Comrade Craig argues: “The backward element is not the republican socialist vanguard nor the militant sections of the class. It is the bureaucratic left sects that are big enough to interpose themselves between the two. But that means that they are surrounded and can potentially be opposed from both sides. In order to fight the bureaucratic-economistic sects, even with our tiny forces, of course we can and must appeal over their heads to working class militants. It is the only way we can defeat them.”

This argument repeats the error which has been committed over and over again by the British and international far left: the belief that it is possible to change the relation of forces in the workers’ movement by grasping the central contradiction in politics and using it to appeal over the heads of the existing organised militants to a supposedly existing unorganised layer of militants, who will thereby either force the existing left onto your line, or marginalise it. This approach has been tested repeatedly and has, just as repeatedly, failed.
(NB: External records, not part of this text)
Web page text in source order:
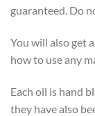
guaranteed. Do
You will also get
how to use any
Each oil is hand
they have also
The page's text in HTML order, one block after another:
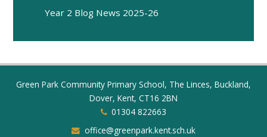
Year 2 Blog News 2025-26
Green Park Community Primary School, The Linces, Buckland,
Dover, Kent, CT16 2BN
01304 822663
office@greenpark.kent.sch.uk
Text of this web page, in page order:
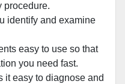
procedure.
identify and examine
easy to use so that
you need fast.
it easy to diagnose and
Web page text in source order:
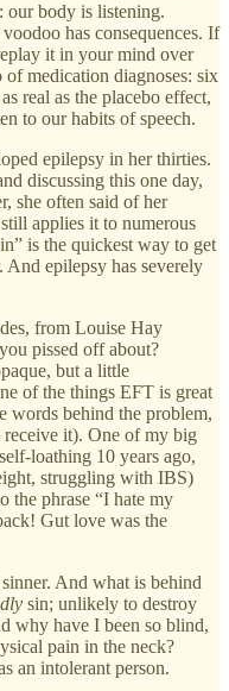
our body is listening.
has consequences. If
it in your mind over
medication diagnoses: six
real as the placebo effect,
to our habits of speech.
epilepsy in her thirties.
discussing this one day,
she often said of her
applies it to numerous
is the quickest way to get
epilepsy has severely
from Louise Hay
pissed off about?
but a little
of the things EFT is great
words behind the problem,
it). One of my big
loathing 10 years ago,
struggling with IBS)
the phrase “I hate my
Gut love was the
And what is behind
sin; unlikely to destroy
why have I been so blind,
pain in the neck?
an intolerant person.
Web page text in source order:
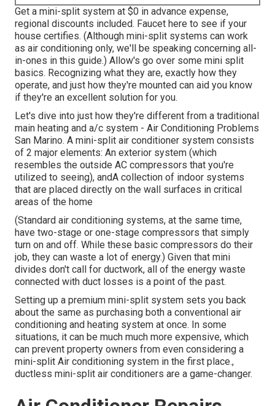
Get a mini-split system at $0 in advance expense,
regional discounts included. Faucet here to see if your
house certifies. (Although mini-split systems can work
as air conditioning only, we'll be speaking concerning all-
in-ones in this guide.) Allow's go over some mini split
basics. Recognizing what they are, exactly how they
operate, and just how they're mounted can aid you know
if they're an excellent solution for you.
Let's dive into just how they're different from a traditional
main heating and a/c system - Air Conditioning Problems
San Marino. A mini-split air conditioner system consists
of 2 major elements: An exterior system (which
resembles the outside AC compressors that you're
utilized to seeing), andA collection of indoor systems
that are placed directly on the wall surfaces in critical
areas of the home
(Standard air conditioning systems, at the same time,
have two-stage or one-stage compressors that simply
turn on and off. While these basic compressors do their
job, they can waste a lot of energy.) Given that mini
divides don't call for ductwork, all of the energy waste
connected with duct losses is a point of the past.
Setting up a premium mini-split system sets you back
about the same as purchasing both a conventional air
conditioning and heating system at once. In some
situations, it can be much much more expensive, which
can prevent property owners from even considering a
mini-split Air conditioning system in the first place.,
ductless mini-split air conditioners are a game-changer.
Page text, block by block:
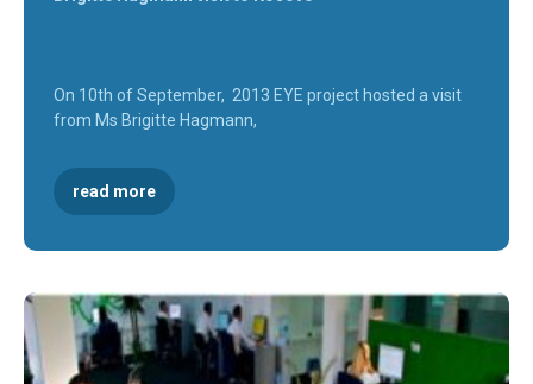
On 10th of September, 2013 EYE project hosted a visit
from Ms Brigitte Hagmann,
read more

The International Socialists thought the central contradiction was that between bureaucracy and rank and file, and aimed to open it up by ‘rank and file movements’. The International Marxist Group thought it was the emergence of the “new mass vanguard” and strike committee/proto-soviet forms. Militant thought it was the internal contradictions in the Labour Party ... and so on. Meanwhile, every real explosion in the political situation both internationally and in Britain has thrown up growth of the far left, but also growth of the bureaucratic left and the social democracy. Comrades have set out on this path without the intention of creating sects, but have ended by creating them nevertheless.

There is an intimate link between this error and the bureaucratic errors of the organised far left: ie, efforts to create ‘homogenous’ organisations and premature splits. If you think that the way to persuade the existing organised militants of the correctness of your views is to bring into play the ‘fresh forces’ who, somewhere out there, actually ‘objectively’ agree with you, then internal discussion within an existing organised group is a waste of time and an obstacle to persuading others of your political views. You will be willing neither to act as a disciplined minority, nor, when in the majority, to put up with the time-wasting minority.
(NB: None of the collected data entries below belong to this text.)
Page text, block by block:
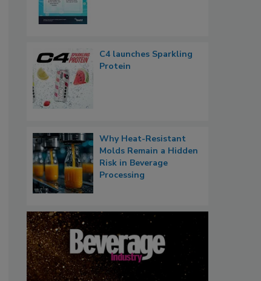
C4 launches Sparkling
Protein
Why Heat-Resistant
Molds Remain a Hidden
Risk in Beverage
Processing
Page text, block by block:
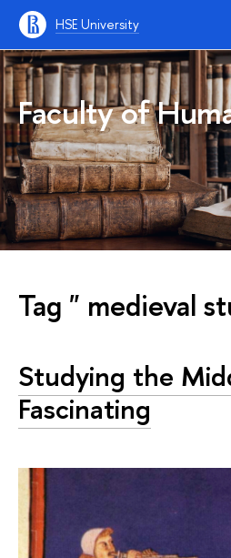
HSE University
Faculty of
Tag " medieval
Studying the
Fascinating
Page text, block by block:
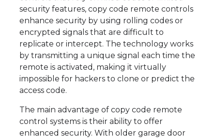
security features, copy code remote controls
enhance security by using rolling codes or
encrypted signals that are difficult to
replicate or intercept. The technology works
by transmitting a unique signal each time the
remote is activated, making it virtually
impossible for hackers to clone or predict the
access code.
The main advantage of copy code remote
control systems is their ability to offer
enhanced security. With older garage door
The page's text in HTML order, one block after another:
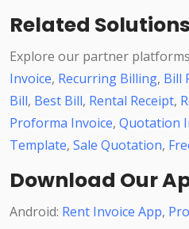
Related Solutions
Explore our partner
Invoice, Recurring Billing, Bill
Bill, Best Bill, Rental Receipt,
Proforma Invoice, Quotation
Template, Sale Quotation,
Download Our
Android: Rent Invoice App,
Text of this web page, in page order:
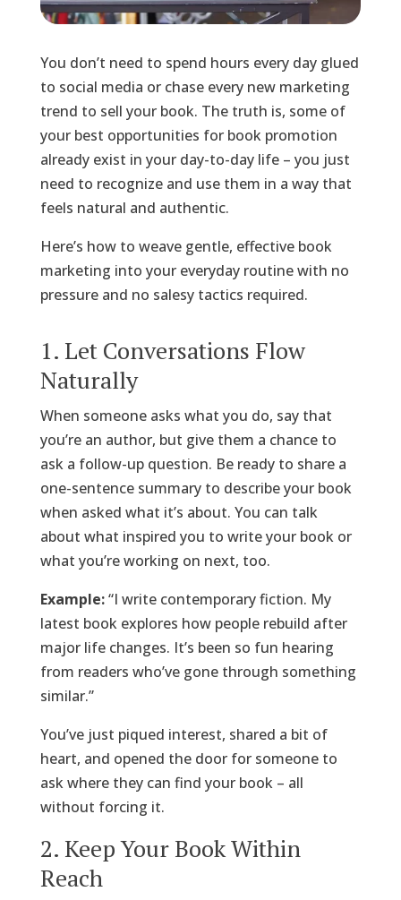
You don’t need to spend hours every day glued
to social media or chase every new marketing
trend to sell your book. The truth is, some of
your best opportunities for book promotion
already exist in your day-to-day life – you just
need to recognize and use them in a way that
feels natural and authentic.
Here’s how to weave gentle, effective book
marketing into your everyday routine with no
pressure and no salesy tactics required.
1. Let Conversations Flow
Naturally
When someone asks what you do, say that
you’re an author, but give them a chance to
ask a follow-up question. Be ready to share a
one-sentence summary to describe your book
when asked what it’s about. You can talk
about what inspired you to write your book or
what you’re working on next, too.
Example:“I write contemporary fiction. My
latest book explores how people rebuild after
major life changes. It’s been so fun hearing
from readers who’ve gone through something
similar.”
You’ve just piqued interest, shared a bit of
heart, and opened the door for someone to
ask where they can find your book – all
without forcing it.
2. Keep Your Book Within
Reach
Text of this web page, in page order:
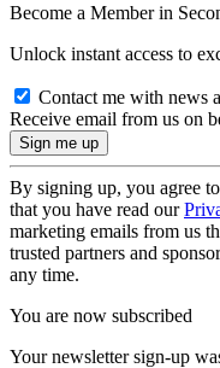
Become a Member in
Unlock instant access to
Contact me with news
Receive email from us on
By signing up, you agree
that you have read our
marketing emails from us
trusted partners and
any time.
You are now subscribed
Your newsletter sign-up
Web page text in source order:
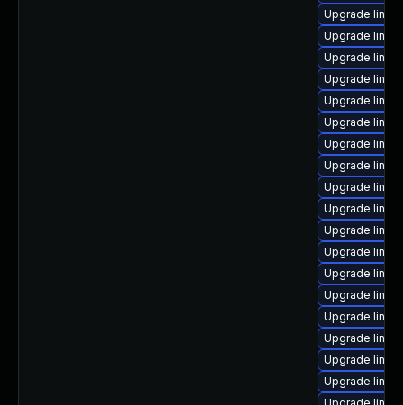
Upgrade
Upgrade
Upgrade
Upgrade
Upgrade
Upgrade
Upgrade
Upgrade
Upgrade
Upgrade
Upgrade
Upgrade
Upgrade
Upgrade
Upgrade
Upgrade
Upgrade
Upgrade
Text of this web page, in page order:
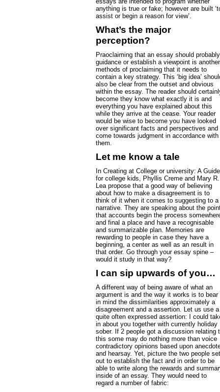
anything is true or fake; however are built
assist or begin a reason for view’.
What’s the major
perception?
Praoclaiming that an essay should probably
guidance or establish a viewpoint is another
methods of proclaiming that it needs to
contain a key strategy. This ‘big idea’
also be clear from the outset and obvious
within the essay. The reader should
become they know what exactly it is and
everything you have explained about this
while they arrive at the cease. Your reader
would be wise to become you have looked
over significant facts and perspectives and
come towards judgment in accordance with
them.
Let me know a tale
In Creating at College or university: A Guide
for college kids, Phyllis Creme and Mary R.
Lea propose that a good way of believing
about how to make a disagreement is to
think of it when it comes to suggesting to a
narrative. They are speaking about the
that accounts begin the process
and final a place and have a recognisable
and summarizable plan. Memories are
rewarding to people in case they have a
beginning, a center as well as an result in
that order. Go through your essay spine –
would it study in that way?
I can sip upwards of you…
A different way of being aware of what an
argument is and the way it works is to bear
in mind the dissimilarities approximately a
disagreement and a assertion. Let us use a
quite often expressed assertion: I could
in about you together with currently holiday
sober. If 2 people got a discussion relating
this some may do nothing more than voice
contradictory opinions based upon
and hearsay. Yet, picture the two people set
out to establish the fact and in order to be
able to write along the rewards and
inside of an essay. They would need to
regard a number of fabric:
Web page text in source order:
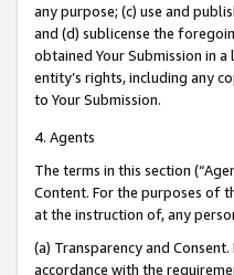
any purpose; (c) use and
and (d) sublicense the
obtained Your Submission in
entity’s rights, including any
to Your Submission.
4. Agents
The terms in this section
Content. For the purposes of
at the instruction of, any
(a) Transparency and
accordance with the
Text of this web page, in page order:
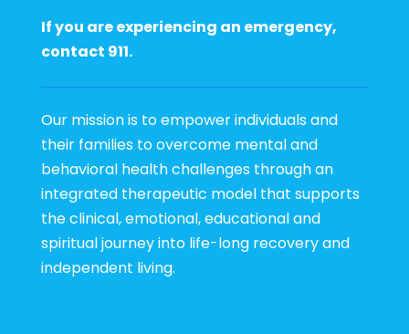
If you are experiencing an emergency,
contact 911.
Our mission is to empower individuals and
their families to overcome mental and
behavioral health challenges through an
integrated therapeutic model that supports
the clinical, emotional, educational and
spiritual journey into life-long recovery and
independent living.

Given the failure of this traditional far-left approach, what is called for is a fight to persuade the existing organised left that they are wrong and we/you are right. The only route to this task of persuasion is through unity in action on points of agreement and open discussion of points of difference. At one end of the spectrum this policy is the real democratic centralism for which the CPGB fights. At the other, it is the various tactical forms of the policy of the united front. In between are formations like the Socialist Alliance and like the Democracy Platform.
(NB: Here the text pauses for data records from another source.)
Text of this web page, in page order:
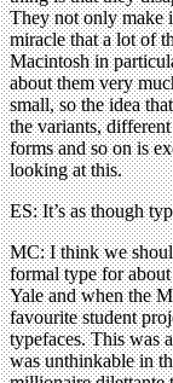
They not only make
miracle that a lot of
Macintosh in
about them very
small, so the idea
the variants,
forms and so on is
looking at this.
ES: It’s as though
MC: I think we
formal type for about
Yale and when the
favourite student
typefaces. This was
was unthinkable in
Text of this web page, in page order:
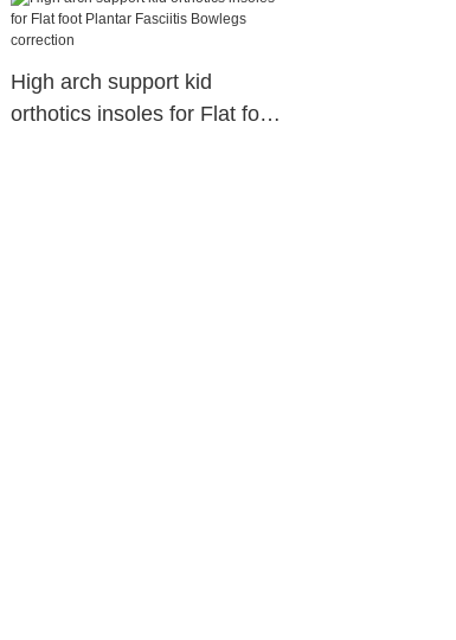
High arch support kid
orthotics insoles for Flat foot
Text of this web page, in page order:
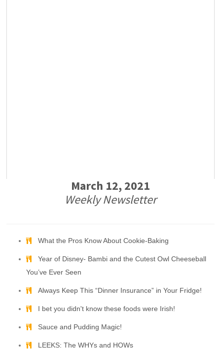
March 12, 2021
Weekly Newsletter
What the Pros Know About Cookie-Baking
Year of Disney- Bambi and the Cutest Owl Cheeseball
You’ve Ever Seen
Always Keep This “Dinner Insurance” in Your Fridge!
I bet you didn't know these foods were Irish!
Sauce and Pudding Magic!
LEEKS: The WHYs and HOWs
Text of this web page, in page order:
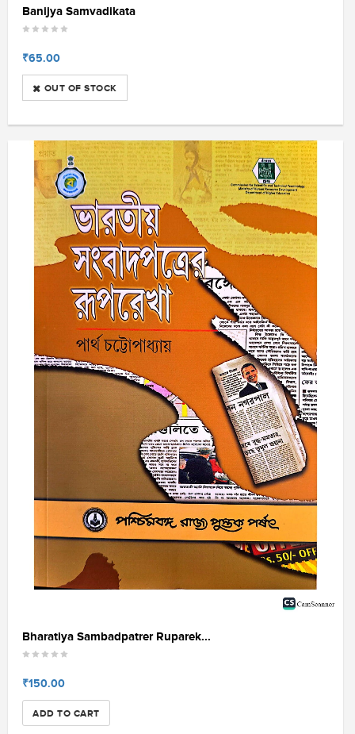
Banijya Samvadikata
₹65.00
OUT OF STOCK
Bharatiya Sambadpatrer Ruparek...
₹150.00
ADD TO CART
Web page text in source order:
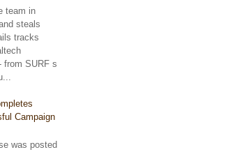
team in
steals
tracks
from SURF s
Campaign
was posted
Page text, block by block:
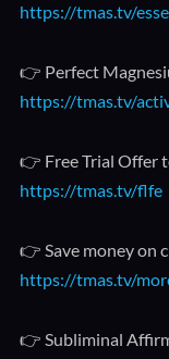
https://tmas.tv/
👉 Perfect
https://tmas.tv/
👉 Free Trial Offer
https://tmas.tv/flfe
👉 Save money on
https://tmas.tv/
👉 Subliminal
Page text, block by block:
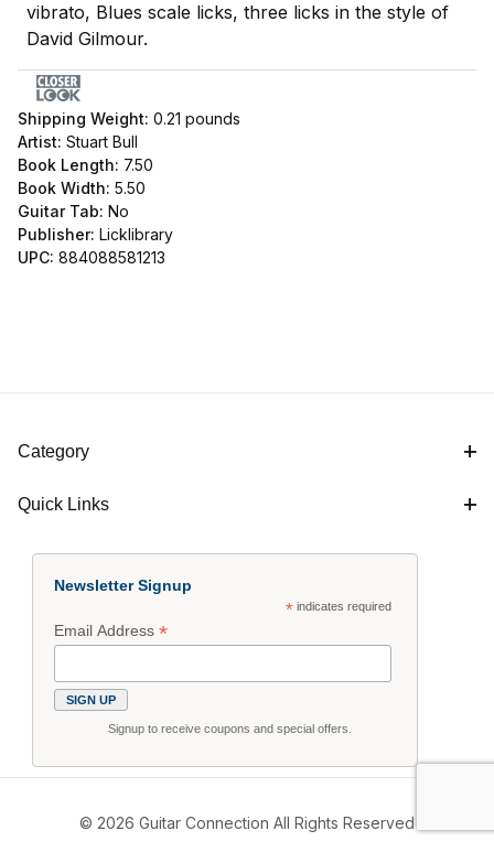
vibrato, Blues scale licks, three licks in the style of
David Gilmour.
Shipping Weight: 0.21 pounds
Artist: Stuart Bull
Book Length: 7.50
Book Width: 5.50
Guitar Tab: No
Publisher: Licklibrary
UPC: 884088581213
Category
Quick Links
Newsletter Signup
*indicates required
Email Address*
Signup to receive coupons and special offers.
© 2026 Guitar Connection All Rights Reserved
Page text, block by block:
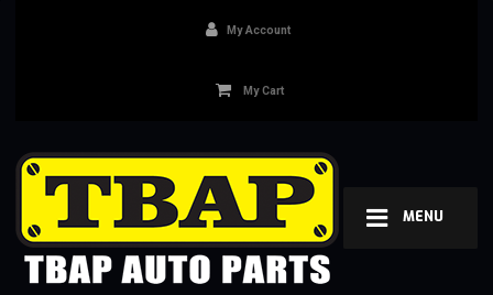
MENU
My Account
My Cart
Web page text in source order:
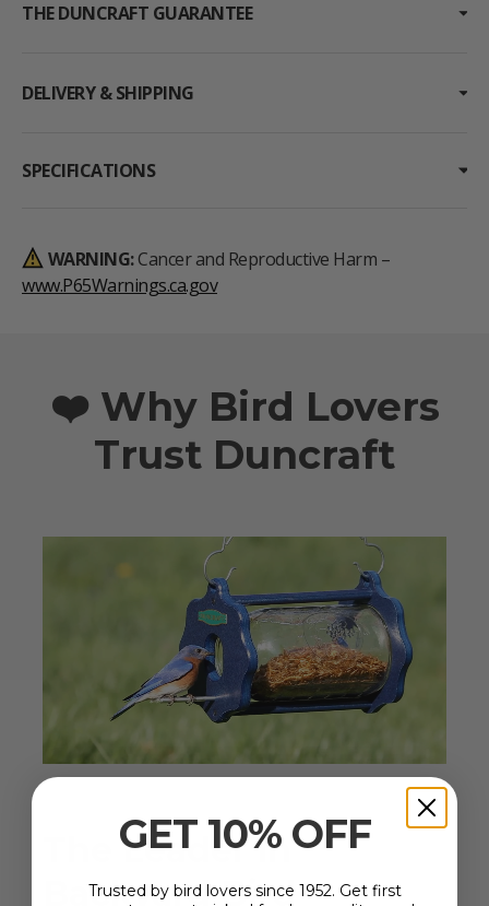
THE DUNCRAFT GUARANTEE
DELIVERY & SHIPPING
SPECIFICATIONS
WARNING:Cancer and Reproductive Harm –
www.P65Warnings.ca.gov
❤️ Why Bird Lovers
Trust Duncraft
The Leader in
Backyard Bird
GET 10% OFF
Trusted by bird lovers since 1952. Get first
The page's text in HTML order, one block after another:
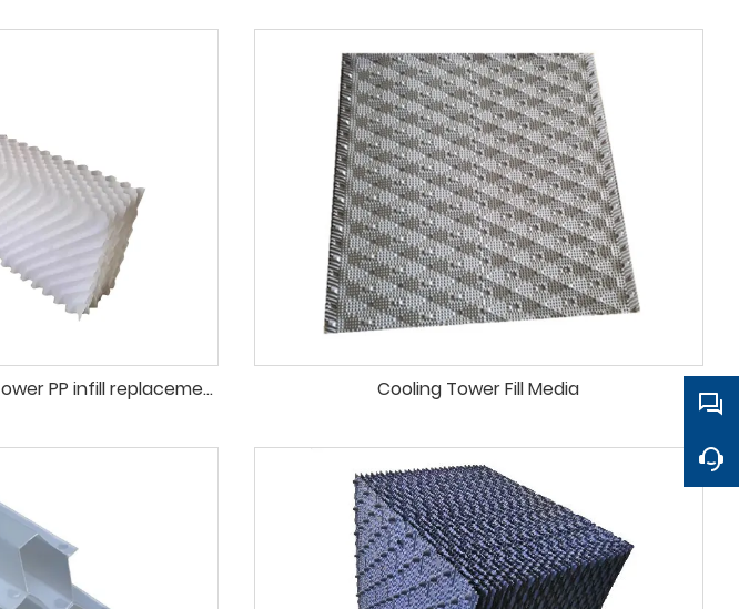
Durable crossflow cooling tower PP infill replacement Cooling Tower Fill Media

Is this a counsel of despair? Only if you believe that there is no chance of persuading the militants of the SWP, SP, International Socialist Group, the Morning Star’s Communist Party of Britain, the Labour Party, etc to break from their political errors. Actually we are less pessimistic than comrade Craig. We think that the relationship of forces in the workers’ movement can be changed by close engagement and political debate with the existing organised left, in the context of participating in common action on those issues on which we have agreement.

... and ‘Democracy Platform’

This in turn relates back to the question of the name of the ‘Democracy Platform’. The democratic deficit is far more clearly a major contradiction affecting the existing organised left and the majority in the Socialist Alliance than is the question of monarchism. It, rather than republicanism, is the really effective sword waiting to be used.